Dans Vedomosti, Anton Ussov, spécialiste du secteur gazier et pétrolier pour l'agence de conseil KPMG, juge qu'il faudra du temps pour mettre fin à la guerre des prix du pétrole :

«La panique règne sur les marchés. Sur les marchés pétroliers, concrètement, trois facteurs l'attisent : l'absence de consensus quant au rôle des hydrocarbures en tant que source d'énergie à long terme, le recul de la demande à court terme en raison du coronavirus et l'échec du sommet de l'OPEP+. ... Il me semble que les stratégies de négociation ont visiblement été élaborées sans que l'on comprenne vraiment l'impact de l'épidémie de coronavirus. Si la guerre a éclaté, il ne peut y avoir, à mon sens, de vainqueur parmi les pays producteurs de pétrole. Il faudra vraisemblablement revenir à la table des négociations et tout faire pour que le marché se stabilise - bien que cette perspective paraisse illusoire à court terme.»

Frankfurter Rundschau (DE) /

Le coup de colère des Saoudiens

Moscou n'a pas respecté les termes de l'accord avec Riyad, explique le quotidien Frankfurter Rundschau :

«Pendant longtemps, les deux principaux rivaux que sont l'Arabie saoudite et la Russie ont plus ou moins accordé leurs violons et stabilisé le prix du brut en limitant le volume d'extraction. Les Saoudiens ont même fait du zèle en se restreignant plus qu'ils n'y étaient obligés. Mais ces derniers temps, la Russie a extrait et écoulé sur le marché mondial davantage que convenu. Car les ambitions hégémoniques de son président, Vladimir Poutine, requièrent des fonds. Les Saoudiens en ont eu assez. Ils ont menacé d'augmenter sensiblement l'offre, déclenchant ainsi une chute des prix. Cet épisode illustre à quel point les affaires liées à la matière première la plus importante au monde sont vulnérables. Dans les années à venir, la demande est appelée à reculer de manière continue.»

La Tribune (FR) /

Poutine se contrefiche des Arabes

Par le truchement d'une chute du prix du pétrole, Poutine cherche avant tout à affecter la production d'huile de schiste américaine, laquelle devrait profiter de l'épidémie de coronavirus grâce à des coûts d'extraction moindres, analyse l'économiste Michel Santi dans La Tribune :

«La fourmi russe peut se le permettre car elle dispose de considérables réserves grâce à un fonds souverain largement approvisionné, car ses ventes de pétrole et de gaz ne représentent plus que 55 pour cent de ses exportations et car le budget du pays n'est plus financé qu'à hauteur du tiers par les recettes pétrolières et gazières. La raison d'État et les intérêts de son pays priment évidemment pour Poutine, qui n'a (logiquement) cure des menaces quasiment existentielles pour le royaume saoudien d'une chute incontrôlée des tarifs pétroliers car ce pays dépend intégralement de ses exportations de brut. … Les répercussions régionales seront inévitablement dramatiques et ce d'autant que la réaction saoudienne à la manœuvre russe est quasiment suicidaire.»

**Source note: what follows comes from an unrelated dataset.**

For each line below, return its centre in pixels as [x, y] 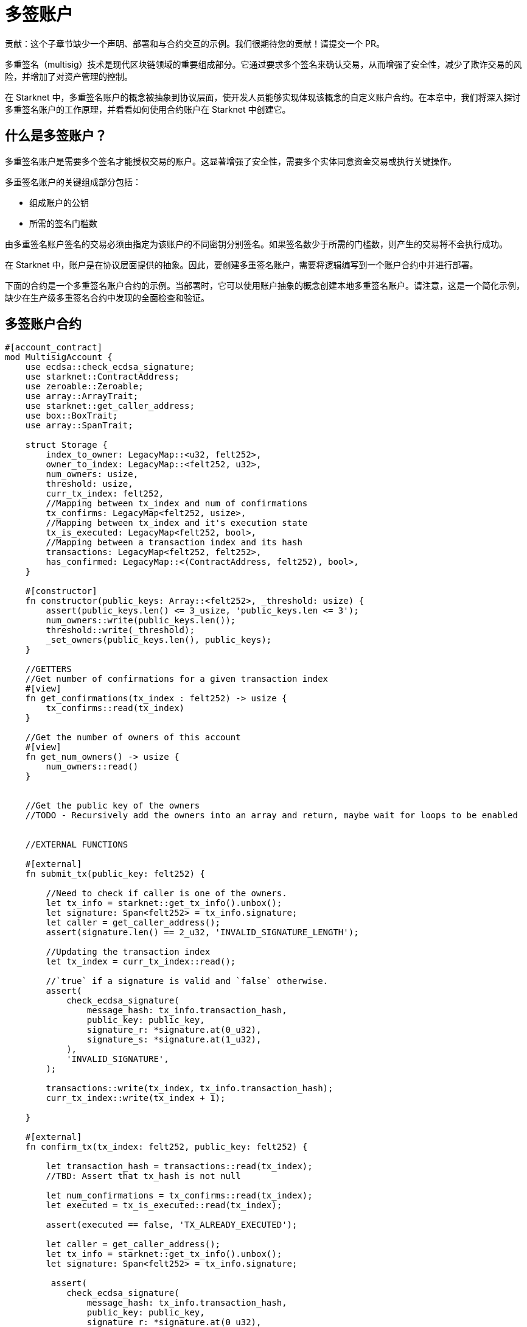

Neue Zürcher Zeitung (CH) /

L'irresponsabilité aggrave la crise

La stratégie périlleuse des pays producteur de pétrole est déplorable, écrit Neue Zürcher Zeitung :

«Le litige entre l'Arabie saoudite et la Russie révèle aussi l'état déplorable de la coordination mondiale. Les deux pays sont membres du G20, le club des Etats les plus riches de la planète, qui cherche à peser sur les grandes orientations mondiales. Or s'ils voulaient agir de manière responsable, ils ne s'y prendraient pas de la sorte. Ici aussi, il s'avère que ce n'est pas nécessairement le virus qui est à l'origine des pires problèmes, mais la réponse apportée, quand celle-ci est prise sous l'effet de la panique.»